Te enviaré un mensaje cuando llegue a casa.
Miles la acompañó hasta la puerta antes de irse.
Vera vio algo de televisión, se duchó, y fue interrumpida por el timbre de su teléfono, un número de línea fija desconocido.
—¿Es usted la señorita Vera Yves?
—preguntó el que llamaba—.
Su novio está borracho, ¿podría venir a buscarlo?
—Le dio una dirección no muy lejos del bar del apartamento de ella.
«¿Miles se ha ido solo por poco más de una hora y ya está borracho?»
Vera intentó llamar a Miles, pero nadie contestó.
Se cambió de ropa y salió en coche.
En el bar, Vera se acercó directamente a la barra, el barman preguntó:
—¿Señorita Vera?
Vera asintió; «¿no se suponía que Miles estaría en una reunión?
¿Por qué está bebiendo aquí?»
El barman señaló a un hombre desplomado, completamente ebrio:
—Su novio bebió y seguía llamando su nombre.
Vera miró hacia donde señalaba, y al ver el perfil del hombre, su rostro se oscureció.
—Te has equivocado de persona, no soy su novia.
Se dio la vuelta para irse, pero el barman rápidamente dijo:
—Una ex, entonces.
—Ex-marido.
El barman pareció sorprendido:
—Un ex-marido, con más razón para no dejarlo.
Varias mujeres coquetearon con él; si te vas, quién sabe quién podría llevárselo.

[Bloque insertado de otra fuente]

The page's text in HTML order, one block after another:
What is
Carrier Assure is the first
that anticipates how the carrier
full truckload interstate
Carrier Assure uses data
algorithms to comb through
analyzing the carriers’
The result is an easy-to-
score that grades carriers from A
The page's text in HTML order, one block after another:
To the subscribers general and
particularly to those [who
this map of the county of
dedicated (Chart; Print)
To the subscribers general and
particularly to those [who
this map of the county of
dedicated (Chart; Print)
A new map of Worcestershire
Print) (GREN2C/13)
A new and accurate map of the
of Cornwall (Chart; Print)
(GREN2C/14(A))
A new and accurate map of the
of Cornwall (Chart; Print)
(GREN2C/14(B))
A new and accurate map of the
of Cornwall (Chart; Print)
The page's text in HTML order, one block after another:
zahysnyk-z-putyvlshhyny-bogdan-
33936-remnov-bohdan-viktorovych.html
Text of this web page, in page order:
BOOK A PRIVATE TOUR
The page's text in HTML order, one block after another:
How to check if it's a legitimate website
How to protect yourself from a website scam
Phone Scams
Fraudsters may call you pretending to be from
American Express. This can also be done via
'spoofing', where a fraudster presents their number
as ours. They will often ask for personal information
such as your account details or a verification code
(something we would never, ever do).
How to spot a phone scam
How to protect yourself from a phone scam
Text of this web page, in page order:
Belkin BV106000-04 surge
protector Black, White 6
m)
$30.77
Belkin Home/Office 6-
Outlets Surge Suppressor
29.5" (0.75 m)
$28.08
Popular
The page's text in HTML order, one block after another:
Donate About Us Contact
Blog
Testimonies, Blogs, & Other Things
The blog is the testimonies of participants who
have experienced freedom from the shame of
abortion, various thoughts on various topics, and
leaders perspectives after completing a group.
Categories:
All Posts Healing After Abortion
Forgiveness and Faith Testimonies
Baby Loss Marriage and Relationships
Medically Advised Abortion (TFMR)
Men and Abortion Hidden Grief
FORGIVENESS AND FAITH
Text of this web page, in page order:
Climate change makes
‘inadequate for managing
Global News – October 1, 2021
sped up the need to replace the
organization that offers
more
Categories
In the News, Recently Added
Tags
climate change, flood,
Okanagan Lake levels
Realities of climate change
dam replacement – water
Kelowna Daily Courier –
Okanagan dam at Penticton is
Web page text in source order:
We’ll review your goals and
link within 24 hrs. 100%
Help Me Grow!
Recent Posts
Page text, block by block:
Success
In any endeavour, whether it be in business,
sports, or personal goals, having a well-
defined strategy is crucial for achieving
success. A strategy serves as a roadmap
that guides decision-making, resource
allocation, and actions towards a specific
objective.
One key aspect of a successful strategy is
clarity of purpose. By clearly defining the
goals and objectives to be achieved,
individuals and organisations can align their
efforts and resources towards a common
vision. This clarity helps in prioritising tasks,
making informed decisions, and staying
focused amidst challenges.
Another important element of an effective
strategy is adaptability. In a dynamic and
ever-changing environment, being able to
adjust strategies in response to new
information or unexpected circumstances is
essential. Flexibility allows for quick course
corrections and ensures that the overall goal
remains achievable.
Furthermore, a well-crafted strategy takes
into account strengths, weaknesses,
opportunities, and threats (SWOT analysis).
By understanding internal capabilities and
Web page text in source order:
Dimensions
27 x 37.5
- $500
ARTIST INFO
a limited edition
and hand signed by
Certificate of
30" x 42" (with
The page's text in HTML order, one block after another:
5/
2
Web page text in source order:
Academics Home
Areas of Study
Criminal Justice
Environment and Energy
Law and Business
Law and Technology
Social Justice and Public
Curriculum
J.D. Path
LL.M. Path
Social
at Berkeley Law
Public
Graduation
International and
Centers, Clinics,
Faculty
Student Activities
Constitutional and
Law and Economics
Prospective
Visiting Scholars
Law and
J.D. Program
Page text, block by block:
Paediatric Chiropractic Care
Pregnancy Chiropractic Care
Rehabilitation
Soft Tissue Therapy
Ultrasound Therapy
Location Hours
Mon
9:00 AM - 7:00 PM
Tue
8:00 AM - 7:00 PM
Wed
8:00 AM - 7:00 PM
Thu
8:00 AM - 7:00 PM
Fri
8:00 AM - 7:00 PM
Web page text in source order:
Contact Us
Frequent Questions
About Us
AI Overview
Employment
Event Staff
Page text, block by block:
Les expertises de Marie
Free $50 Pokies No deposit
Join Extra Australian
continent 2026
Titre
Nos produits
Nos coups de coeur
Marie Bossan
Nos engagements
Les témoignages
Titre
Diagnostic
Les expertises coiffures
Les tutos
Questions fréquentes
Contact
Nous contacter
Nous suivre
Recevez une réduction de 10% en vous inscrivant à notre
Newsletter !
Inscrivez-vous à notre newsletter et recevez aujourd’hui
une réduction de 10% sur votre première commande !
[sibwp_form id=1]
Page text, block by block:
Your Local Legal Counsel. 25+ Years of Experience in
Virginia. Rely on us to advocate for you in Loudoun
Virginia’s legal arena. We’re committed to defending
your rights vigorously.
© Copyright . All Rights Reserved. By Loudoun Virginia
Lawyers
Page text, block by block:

—Entonces, por favor, llama a la policía por él —dijo Vera, alejándose.
Pero su muñeca fue atrapada.
Vera intentó liberarse, bajando la voz:
—¡Suéltame!
Winston Valentine se tambaleó desde el taburete del bar, perdiendo el equilibrio, y casi cayó sobre Vera.
Vera rápidamente agarró un vaso de alcohol que el barman había dejado y se lo arrojó en la cara:
—¿Estás sobrio ahora?
Si no, ¡te salpico de nuevo!
Winston sostuvo su muñeca, negándose a soltarla, mientras se limpiaba el alcohol de la cara.
Vera lo miró fríamente:
—¡Suéltame!
Winston la arrastró afuera.
Incluso el barman quedó atónito; «¿no estaba borracho hace un momento?»
Fuera del bar, Winston finalmente la soltó, caminando hacia un coche.
Solo entonces Vera notó la llave del coche en su mano.
Al verlo sentarse en el asiento del pasajero, Vera lo persiguió, sosteniendo la puerta del coche:
—¡Sal!
—¿Es así como tratas a un vecino que recibió dos puñaladas por defenderte?